С тех пор как Адриенна узнала, что Мориц, наконец, снова вернется, она не переставала смотреться в зеркало, боясь увидеть там следы его долгого отсутствия. Аиссе[89], ее подруга, прекрасная черкешенка, которая в четыре года попала на турецкий невольничий рынок, успокоила ее:
— В ваших чертах я вижу лишь еще больше выразительности. Страсть может украсить лицо или уничтожить его навсегда! Вы достигли первой стадии, берегитесь второй!
— Но я же старше его!
— Никто в этом и не сомневается, и он должен не обращать на это внимания! Помните, что театр сделал вас королевой, так и оставайтесь на вашем троне! Утешайте его, любите его, но не становитесь его рабыней!
— Я так его люблю!
— Замечательно!.. Но постарайтесь, чтобы он не был в этом слишком уверен!
Адриенна улыбнулась, пообещала постараться и вернулась к своему зеркалу. А потом пришел в гости д'Аржанталь, как обычно по утрам. Для него возвращение воина было худшей из новостей, так как долгие дни, месяцы и годы он вынашивал надежду, что корона удержит Морица Саксонского в туманах Севера, а он сам сможет продолжать играть роль утешителя. Он ведь так надеялся найти однажды молодую женщину в слезах, и ему было бы так сладко занять место любовника, с которого этот саксонский варвар так бесцеремонно вытеснил его!
А в тот день он нашел Адриенну сияющей и осматривающей свой гардероб, чтобы выбрать такое платье, которое лучше всего подходило бы для воссоединения со счастьем ее жизни. Она предпочла платье от Фаншона, а горничная приложила его к ней, стоящей перед зеркалом, но Адриенна вдруг решительно его отвергла:
— Мне совершенно нечего надеть! — произнесла она полным драматизма голосом. — Я не понравлюсь ему!

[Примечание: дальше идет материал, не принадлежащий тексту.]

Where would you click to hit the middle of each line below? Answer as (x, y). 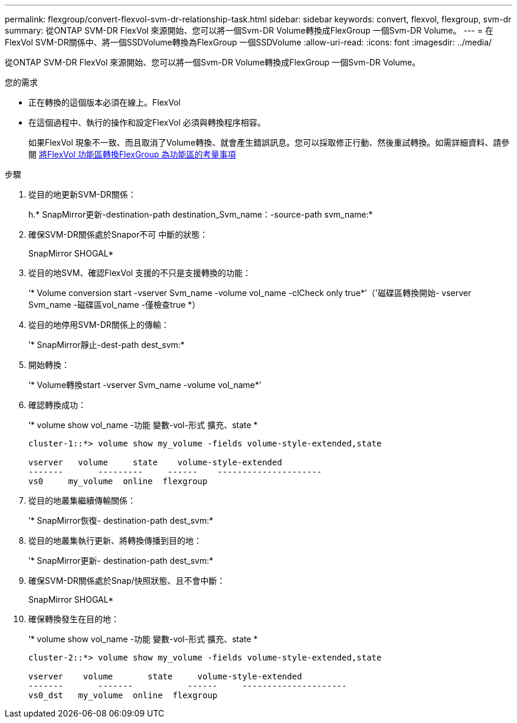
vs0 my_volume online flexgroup (118, 481)
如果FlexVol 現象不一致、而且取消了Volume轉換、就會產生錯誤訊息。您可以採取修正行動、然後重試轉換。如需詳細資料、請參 (269, 142)
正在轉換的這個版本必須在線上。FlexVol (104, 102)
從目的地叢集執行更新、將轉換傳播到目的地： (115, 540)
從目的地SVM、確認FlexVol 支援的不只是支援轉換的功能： (140, 273)
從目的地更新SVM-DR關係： (82, 194)
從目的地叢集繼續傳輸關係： (82, 500)
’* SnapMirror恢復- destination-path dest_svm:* (121, 520)

— Как такая женщина, как вы, может говорить подобную ерунду! И что вам беспокоиться о каких-то платьях? Просто украсьте волосы розой... и этого будет достаточно! Он преклонится перед вашей красотой, как это сделал бы я, если бы имел невероятное счастье восстановить наши отношения!
Смягчившись, Адриенна взяла его лицо в ладони и приложила к нему губы в легком поцелуе:
— Вы мне дороже, чем когда-либо, Шарль! Даже когда мы были любовниками, я вас не любила так сильно. Разве вам этого не достаточно?
— Мне приходится с этим мириться, ибо я умру, если не смогу вас видеть! Что же касается этого счастливчика, то порекомендуйте ему не заставлять вас больше плакать, ведь это случалось слишком часто! Пусть его возвращение подарит вам счастье, которого вы заслуживаете...
Когда грязная почтовая карета, в которой ехал Мориц, пронесла его сквозь ворота и доставила во двор, дом не только не был освещен, как того ожидал путешественник, но он был почти полностью погружен во тьму... Только один подсвечник на столе в вестибюле освещал лестницу. Ставни комнат были затворены, но дверь широко открыта. За исключением портье, не было видно никого из слуг.